Withdrawal Symptoms Are Too Difficult for
Withdrawal is what your body goes through when it’s no longer getting the drugs it’s addicted to. And it’s no joke. All withdrawal symptoms are uncomfortable, but some are even painful and dangerous. That’s why it’s so strongly recommended that people don’t detox on their own. #PROTIP As the addict, the only thing you can really do to combat wanting to leave treatment for this reason is to keep in mind that the discomfort is only temporary. The rest is up to the treatment facility. A detox facility should manage the withdrawal symptoms and make sure clients are as comfortable as possible.
Unrealistic Expectations About Treatment or Recovery
Treatment and recovery are both difficult, but they are worth it. Sometimes the methods used will resonate with you, but it is unrealistic to think that everything will come easily. You will have to show up and try your hardest every day. You have to acknowledge that the real reason you are in treatment is to work through your addiction. #PROTIP: Those first steps into your recovery will set the foundation for a lifetime of happiness if you put in the work. At Harmony Ridge Recovery, we try to help people think realistically about their relapse potential so as to build a good protective recovery program.
How to Help Someone Who Chooses to Leave Addiction Treatment Early?
Getting your loved one into treatment for addiction wasn’t easy. In fact, we know it was downright challenging. You may have thought things were only going to get better, but the reality of the situation is many times people leave treatment early against medical advice. While you may feel distraught or panicked about your loved one leaving treatment early, there are things you must avoid doing – regardless of how difficult the situation.

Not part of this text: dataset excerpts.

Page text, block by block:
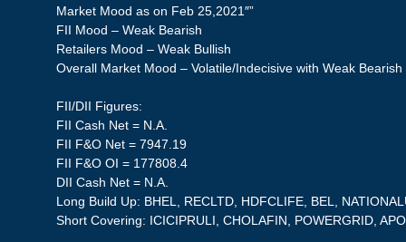
Market Mood as on Feb 25,2021″”
FII Mood – Weak Bearish
Retailers Mood – Weak Bullish
Overall Market Mood – Volatile/Indecisive with Weak Bearish
FII/DII Figures:
FII Cash Net = N.A.
FII F&O Net = 7947.19
FII F&O OI = 177808.4
DII Cash Net = N.A.
Long Build Up: BHEL, RECLTD, HDFCLIFE, BEL,
Short Covering: ICICIPRULI, CHOLAFIN, POWERGRID,

Remind yourself why you chose to send them to rehab.
DON’T forget to be patient, loving and trusting in the process of recovery. Know that your loved one can and will get better if they receive complete care and apply themself to being the best version of themself.

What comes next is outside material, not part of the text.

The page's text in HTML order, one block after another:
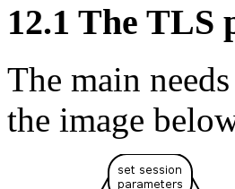
12.1 The TLS
The main
the image

Contact the treatment facility to talk to your loved one’s therapist, counselor or recovery coach.
DON’T keep your loved one’s decision “in the family.” The chances are, his or her counselors and therapists have seen this type of behavior and know how to deal with it.
Remind him or her why they went to rehab in the first place.

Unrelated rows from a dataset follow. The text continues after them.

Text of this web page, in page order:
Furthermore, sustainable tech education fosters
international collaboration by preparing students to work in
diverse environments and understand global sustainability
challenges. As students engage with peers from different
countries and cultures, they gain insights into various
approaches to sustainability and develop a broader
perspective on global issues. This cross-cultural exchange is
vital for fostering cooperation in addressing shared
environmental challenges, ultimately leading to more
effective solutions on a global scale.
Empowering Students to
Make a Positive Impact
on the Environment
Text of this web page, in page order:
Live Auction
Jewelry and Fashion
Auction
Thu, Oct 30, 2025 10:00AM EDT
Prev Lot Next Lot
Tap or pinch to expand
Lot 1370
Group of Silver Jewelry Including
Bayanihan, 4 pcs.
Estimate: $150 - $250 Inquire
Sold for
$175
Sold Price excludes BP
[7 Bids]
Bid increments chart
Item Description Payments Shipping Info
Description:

DON’T forget that many people in early recovery often have periods of extreme sensitivity and emotional stress, paranoia, and physical pain. Remind them their pain is temporary.
Reach out for support for yourself.
DON’T feel like you are in this alone. Your loved one may not be making a healthy choice, but that doesn’t mean that you aren’t worth the help. Call your support system, attend a local meeting, and consider family or individual therapy.Why By learning about addiction and abuse, you’ll be able to better understand what your loved one is going through.